━━ Records ━━

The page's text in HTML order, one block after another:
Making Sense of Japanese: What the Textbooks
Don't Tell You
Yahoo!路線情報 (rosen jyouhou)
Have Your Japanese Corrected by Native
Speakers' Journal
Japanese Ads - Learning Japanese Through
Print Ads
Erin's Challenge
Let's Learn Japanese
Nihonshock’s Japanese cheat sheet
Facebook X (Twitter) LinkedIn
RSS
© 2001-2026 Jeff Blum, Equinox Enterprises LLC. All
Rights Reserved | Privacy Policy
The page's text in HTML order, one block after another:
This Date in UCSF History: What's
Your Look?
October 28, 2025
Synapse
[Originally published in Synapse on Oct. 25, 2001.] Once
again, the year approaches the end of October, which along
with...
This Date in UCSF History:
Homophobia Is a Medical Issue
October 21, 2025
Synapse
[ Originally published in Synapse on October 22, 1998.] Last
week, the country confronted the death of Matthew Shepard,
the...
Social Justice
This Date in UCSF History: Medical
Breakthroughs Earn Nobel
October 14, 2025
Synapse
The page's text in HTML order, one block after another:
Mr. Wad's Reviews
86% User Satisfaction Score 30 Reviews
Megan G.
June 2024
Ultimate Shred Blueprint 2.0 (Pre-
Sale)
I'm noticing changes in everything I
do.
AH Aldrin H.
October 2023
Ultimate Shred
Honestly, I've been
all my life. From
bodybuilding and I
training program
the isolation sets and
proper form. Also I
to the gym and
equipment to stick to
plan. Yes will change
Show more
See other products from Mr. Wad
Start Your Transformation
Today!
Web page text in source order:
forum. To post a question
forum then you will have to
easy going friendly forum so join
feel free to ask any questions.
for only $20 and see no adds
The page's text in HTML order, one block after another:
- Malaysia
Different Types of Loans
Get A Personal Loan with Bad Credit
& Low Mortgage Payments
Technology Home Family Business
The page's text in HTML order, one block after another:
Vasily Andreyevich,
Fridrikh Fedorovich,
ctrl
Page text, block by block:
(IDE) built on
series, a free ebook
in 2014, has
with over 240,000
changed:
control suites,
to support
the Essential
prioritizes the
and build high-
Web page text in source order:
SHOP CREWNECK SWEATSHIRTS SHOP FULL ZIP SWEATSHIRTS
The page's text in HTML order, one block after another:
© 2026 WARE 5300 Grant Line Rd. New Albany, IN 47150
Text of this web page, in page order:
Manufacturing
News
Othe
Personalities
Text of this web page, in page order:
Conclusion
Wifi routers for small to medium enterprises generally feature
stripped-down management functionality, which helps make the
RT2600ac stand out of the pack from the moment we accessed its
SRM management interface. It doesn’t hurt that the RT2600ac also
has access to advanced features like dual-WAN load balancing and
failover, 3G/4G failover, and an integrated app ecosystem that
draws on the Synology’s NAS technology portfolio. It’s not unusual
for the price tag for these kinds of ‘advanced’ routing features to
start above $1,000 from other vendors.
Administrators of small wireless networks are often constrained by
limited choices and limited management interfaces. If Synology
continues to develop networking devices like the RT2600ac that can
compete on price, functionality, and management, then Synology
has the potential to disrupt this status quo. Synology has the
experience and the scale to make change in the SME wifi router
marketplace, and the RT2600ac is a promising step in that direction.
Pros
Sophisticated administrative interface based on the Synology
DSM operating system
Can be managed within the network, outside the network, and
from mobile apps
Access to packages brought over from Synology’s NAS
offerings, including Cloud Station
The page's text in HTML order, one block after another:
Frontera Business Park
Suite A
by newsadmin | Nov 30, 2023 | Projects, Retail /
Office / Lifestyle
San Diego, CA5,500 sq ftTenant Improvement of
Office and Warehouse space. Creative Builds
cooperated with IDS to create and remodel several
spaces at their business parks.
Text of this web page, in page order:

━━━

**Activity**: The records shown earlier should all be returned verbatim.

**Response**:
The page's text in HTML order, one block after another:
Making Sense of Japanese: What the Textbooks
Don't Tell You
Yahoo!路線情報 (rosen jyouhou)
Have Your Japanese Corrected by Native
Speakers' Journal
Japanese Ads - Learning Japanese Through
Print Ads
Erin's Challenge
Let's Learn Japanese
Nihonshock’s Japanese cheat sheet
Facebook X (Twitter) LinkedIn
RSS
© 2001-2026 Jeff Blum, Equinox Enterprises LLC. All
Rights Reserved | Privacy Policy
The page's text in HTML order, one block after another:
This Date in UCSF History: What's
Your Look?
October 28, 2025
Synapse
[Originally published in Synapse on Oct. 25, 2001.] Once
again, the year approaches the end of October, which along
with...
This Date in UCSF History:
Homophobia Is a Medical Issue
October 21, 2025
Synapse
[ Originally published in Synapse on October 22, 1998.] Last
week, the country confronted the death of Matthew Shepard,
the...
Social Justice
This Date in UCSF History: Medical
Breakthroughs Earn Nobel
October 14, 2025
Synapse
The page's text in HTML order, one block after another:
Mr. Wad's Reviews
86% User Satisfaction Score 30 Reviews
Megan G.
June 2024
Ultimate Shred Blueprint 2.0 (Pre-
Sale)
I'm noticing changes in everything I
do.
AH Aldrin H.
October 2023
Ultimate Shred
Honestly, I've been
all my life. From
bodybuilding and I
training program
the isolation sets and
proper form. Also I
to the gym and
equipment to stick to
plan. Yes will change
Show more
See other products from Mr. Wad
Start Your Transformation
Today!
Web page text in source order:
forum. To post a question
forum then you will have to
easy going friendly forum so join
feel free to ask any questions.
for only $20 and see no adds
The page's text in HTML order, one block after another:
- Malaysia
Different Types of Loans
Get A Personal Loan with Bad Credit
& Low Mortgage Payments
Technology Home Family Business
The page's text in HTML order, one block after another:
Vasily Andreyevich,
Fridrikh Fedorovich,
ctrl
Page text, block by block:
(IDE) built on
series, a free ebook
in 2014, has
with over 240,000
changed:
control suites,
to support
the Essential
prioritizes the
and build high-
Web page text in source order:
SHOP CREWNECK SWEATSHIRTS SHOP FULL ZIP SWEATSHIRTS
The page's text in HTML order, one block after another:
© 2026 WARE 5300 Grant Line Rd. New Albany, IN 47150
Text of this web page, in page order:
Manufacturing
News
Othe
Personalities
Text of this web page, in page order:
Conclusion
Wifi routers for small to medium enterprises generally feature
stripped-down management functionality, which helps make the
RT2600ac stand out of the pack from the moment we accessed its
SRM management interface. It doesn’t hurt that the RT2600ac also
has access to advanced features like dual-WAN load balancing and
failover, 3G/4G failover, and an integrated app ecosystem that
draws on the Synology’s NAS technology portfolio. It’s not unusual
for the price tag for these kinds of ‘advanced’ routing features to
start above $1,000 from other vendors.
Administrators of small wireless networks are often constrained by
limited choices and limited management interfaces. If Synology
continues to develop networking devices like the RT2600ac that can
compete on price, functionality, and management, then Synology
has the potential to disrupt this status quo. Synology has the
experience and the scale to make change in the SME wifi router
marketplace, and the RT2600ac is a promising step in that direction.
Pros
Sophisticated administrative interface based on the Synology
DSM operating system
Can be managed within the network, outside the network, and
from mobile apps
Access to packages brought over from Synology’s NAS
offerings, including Cloud Station
The page's text in HTML order, one block after another:
Frontera Business Park
Suite A
by newsadmin | Nov 30, 2023 | Projects, Retail /
Office / Lifestyle
San Diego, CA5,500 sq ftTenant Improvement of
Office and Warehouse space. Creative Builds
cooperated with IDS to create and remodel several
spaces at their business parks.
Text of this web page, in page order:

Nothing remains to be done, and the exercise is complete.